Jamais époux ne montra plus de déférence pour les goûts, le caractère et les habitudes de sa moitié. Cette complaisance n’était pas sans mérite. L’incapacité absolue de Laurence comme maîtresse de maison, le gaspillage domestique qu’autorisait sa nonchalance, affectaient vivement cet homme économe, ordonné, méthodique. Dès le début de son mariage, la jeune femme se refusa catégoriquement à tenir un compte de ses dépenses. Elle se bornait à serrer dans un tiroir l’argent que son mari touchait pour elle ou lui donnait. Puis, lorsque sa caisse était vide, elle en avertissait M. Hecquin et le priait de la remplir. Ces demandes surprenaient toujours désagréablement le banquier. Trop timide pour oser faire aucune observation, il se bornait à regarder sa femme d’un air morne et consterné qui laissait deviner sa réprobation secrète.
— Eh bien ! quoi ? interrogeait Laurence, impatientée, mes dépenses sont-elles excessives, dépassent-elles nos revenus ? Dites-le. S’il le faut je n’achèterai plus rien.
— A quoi pensez-vous, ripostait vivement M. Hecquin. Grâce à Dieu, notre fortune est assez grande pour subvenir à toutes vos fantaisies. Je vous apporterai demain l’argent qui vous est nécessaire.
Car, dès que Laurence élevait la voix ou fronçait les sourcils, il pliait devant elle avec servilité. Il semblait craindre plus que la mort de lui déplaire, sans pourtant lui témoigner aucune affection. Leurs rapports cérémonieux étaient ceux de deux voyageurs que le hasard réunit un moment à une table d’hôte et qui, devant se quitter bientôt, échangent seulement des paroles de politesse banale. Après un mois de mariage, M. Hecquin, toujours pressé, et débordé d’occupations, ne rentra plus déjeuner chez lui, car la rue de Vaugirard se trouvait trop éloignée de ses bureaux, boulevard Haussmann. Il revenait le soir à huit heures, dînait avec sa femme et, le repas fini, épuisé de sa journée, se couchait aussitôt. Laurence se demandait parfois quelle place elle tenait dans cette vie que les affaires absorbaient toute, et ne pouvait comprendre pourquoi le banquier l’avait épousée. Un dimanche matin, cependant, en lui souhaitant le bonjour, il retint sa main dans les siennes, la baisa galamment.
— Savez-vous, mon enfant, s’écria-t-il d’un air ému, que ce jour est celui de mon anniversaire ? A cette date j’ai coutume chaque année de me recueillir et d’examiner ma vie.

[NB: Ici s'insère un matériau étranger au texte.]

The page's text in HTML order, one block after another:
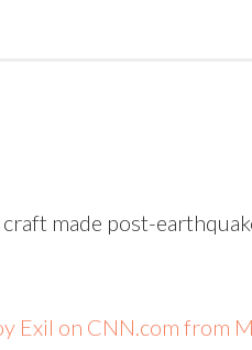
made post-
Exil on CNN.com from
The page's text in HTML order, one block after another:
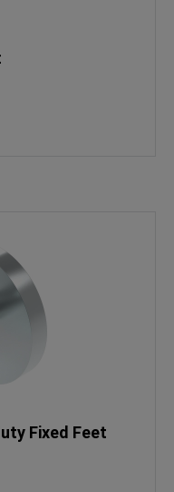
Fixed Feet
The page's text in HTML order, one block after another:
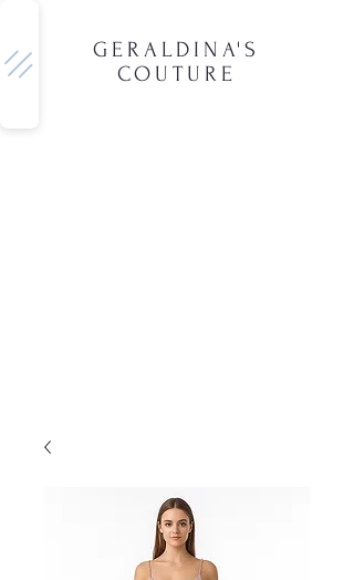
GERALDINA'S
COUTURE
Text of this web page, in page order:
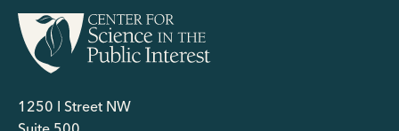
1250 I Street NW
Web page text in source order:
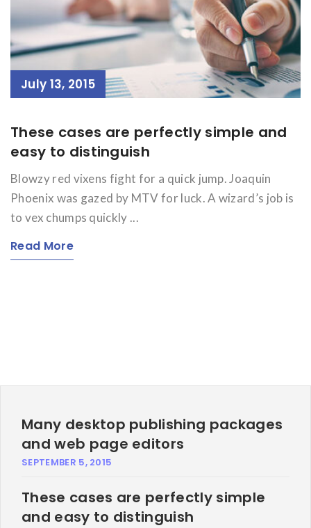
July 13, 2015
These cases are perfectly simple and
easy to distinguish
Blowzy red vixens fight for a quick jump. Joaquin
Phoenix was gazed by MTV for luck. A wizard’s job is
to vex chumps quickly ...
Read More
Many desktop publishing packages
and web page editors
SEPTEMBER 5, 2015
These cases are perfectly simple
and easy to distinguish
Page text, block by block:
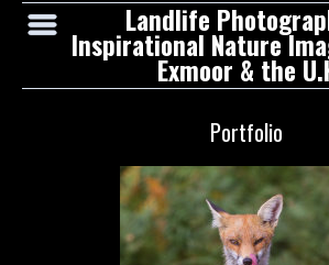
Landlife
Inspirational Nature
Exmoor & the
Portfolio
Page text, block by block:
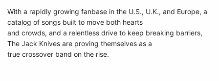
With a rapidly growing fanbase in the U.S., U.K., and Europe, a
catalog of songs built to move both hearts
and crowds, and a relentless drive to keep breaking barriers,
The Jack Knives are proving themselves as a
true crossover band on the rise.
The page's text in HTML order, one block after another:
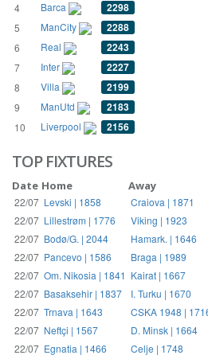
4 Barca 2298
5 ManCity 2288
6 Real 2243
7 Inter 2227
8 Villa 2199
9 ManUtd 2183
10 Liverpool 2156
TOP FIXTURES
Date Home Away
22/07 Levski | 1858 Craiova | 1871
22/07 Lillestrøm | 1776 Viking | 1923
22/07 Bodø/G. | 2044 Hamark. | 1646
22/07 Pancevo | 1586 Braga | 1989
22/07 Om. Nikosia | 1841 Kairat | 1667
22/07 Basaksehir | 1837 I. Turku | 1670
22/07 Trnava | 1643 CSKA 1948 |
22/07 Neftçi | 1567 D. Minsk | 1664
22/07 Egnatia | 1466 Celje | 1748
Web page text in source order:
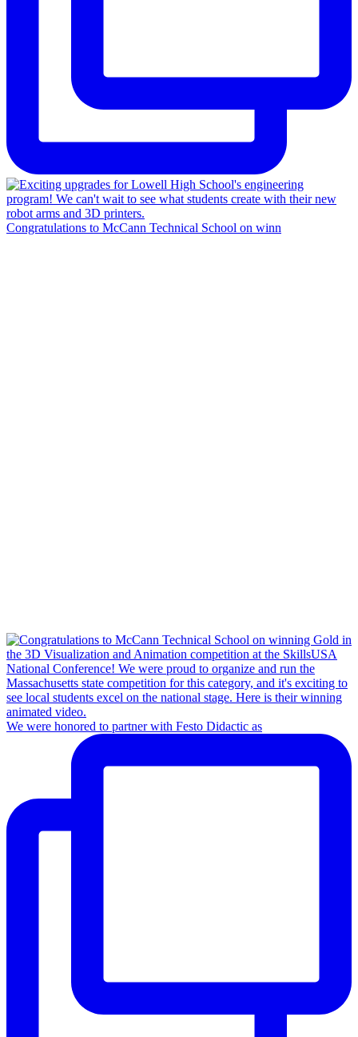
Congratulations to McCann Technical School on winn
We were honored to partner with Festo Didactic as
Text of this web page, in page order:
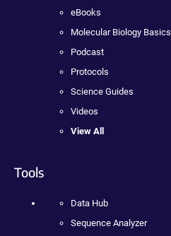
eBooks
Molecular Biology Basics
Podcast
Protocols
Science Guides
Videos
View All
Tools
Data Hub
Sequence Analyzer
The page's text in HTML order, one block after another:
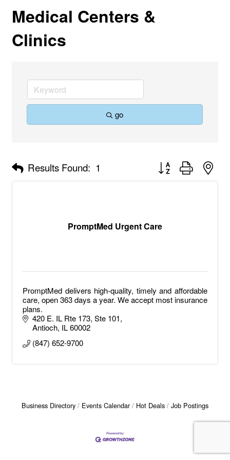
Medical Centers &
Clinics
go
Results Found: 1 Button group with
PromptMed Urgent Care
PromptMed delivers high-quality, timely and affordable
care, open 363 days a year. We accept most insurance
plans.
420 E. IL Rte 173, Ste 101
Antioch IL 60002
(847) 652-9700
Business Directory Events Calendar Hot Deals Job Postings
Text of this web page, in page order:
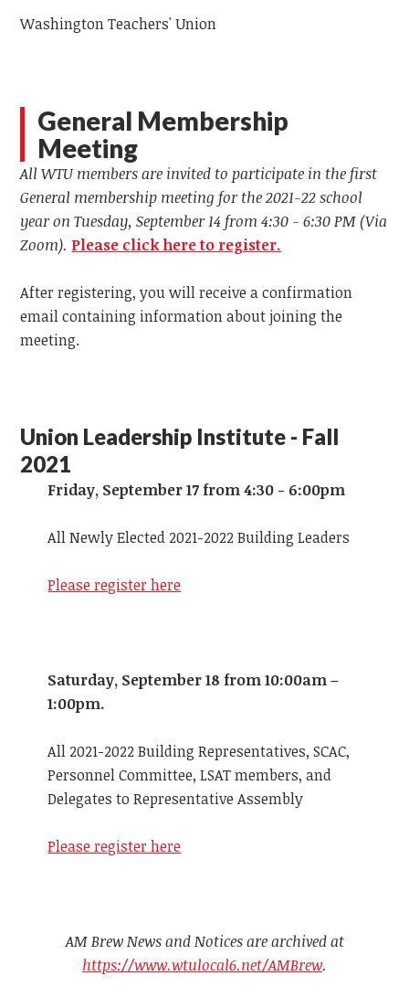
Washington Teachers' Union
General Membership
Meeting
All WTU members are invited to participate in the first
General membership meeting for the 2021-22 school
year on Tuesday, September 14 from 4:30 - 6:30 PM (Via
Zoom). Please click here to register.
After registering, you will receive a confirmation
email containing information about joining the
meeting.
Union Leadership Institute - Fall
2021
Friday, September 17 from 4:30 - 6:00pm
All Newly Elected 2021-2022 Building Leaders
Please register here
Saturday, September 18 from 10:00am –
1:00pm.
All 2021-2022 Building Representatives, SCAC,
Personnel Committee, LSAT members, and
Delegates to Representative Assembly
Please register here
AM Brew News and Notices are archived at
https://www.wtulocal6.net/AMBrew.

Elle ne m’a longtemps inspiré que des réflexions pénibles, presque désespérées. Il n’en est plus de même aujourd’hui ; et je tiens à vous dire combien je me félicite de l’heureux événement qui a fait enfin cesser ma solitude et mis dans mon existence l’intérêt de votre jeunesse.
— Ah ! le pauvre homme. Il est content à peu de frais, songea Laurence, touchée néanmoins de cette déclaration inattendue.

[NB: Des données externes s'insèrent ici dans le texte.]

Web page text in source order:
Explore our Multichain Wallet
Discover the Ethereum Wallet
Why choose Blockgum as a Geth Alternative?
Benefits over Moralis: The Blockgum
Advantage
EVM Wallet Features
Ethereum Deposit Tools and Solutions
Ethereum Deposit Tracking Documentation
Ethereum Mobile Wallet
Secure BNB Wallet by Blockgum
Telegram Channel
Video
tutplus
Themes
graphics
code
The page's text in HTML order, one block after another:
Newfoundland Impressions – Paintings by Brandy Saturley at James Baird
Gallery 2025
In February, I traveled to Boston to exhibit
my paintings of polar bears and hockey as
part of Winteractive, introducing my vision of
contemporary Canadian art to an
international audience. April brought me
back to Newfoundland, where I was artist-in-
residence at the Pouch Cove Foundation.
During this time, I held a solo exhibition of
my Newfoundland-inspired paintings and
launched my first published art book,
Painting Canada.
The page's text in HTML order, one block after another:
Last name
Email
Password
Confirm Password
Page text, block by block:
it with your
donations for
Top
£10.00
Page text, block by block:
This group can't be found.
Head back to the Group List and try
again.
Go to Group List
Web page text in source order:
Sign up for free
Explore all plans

Elle s’efforça pendant quelques jours d’être plus aimable ; mais elle n’éprouvait pour son mari ni tendresse ni estime.
— J’ai donc un cœur de pierre ? se disait-elle tout étonnée. Je devrais admirer sa bonté, sa délicatesse, lui être reconnaissante de la liberté qu’il me laisse. Mais vraiment, il n’est rien pour moi. Il m’est aussi indifférent qu’au premier jour et plus encore.
En effet, il lui fallait faire un effort pour penser à lui. Elle le regardait sans le voir, l’écoutait sans l’entendre. Bien souvent, le soir, lorsqu’il entrait chez elle, en pantoufles, en veston d’intérieur, elle se levait, sincèrement surprise, ne pouvant s’expliquer sa présence et ayant complètement oublié qu’il était son mari.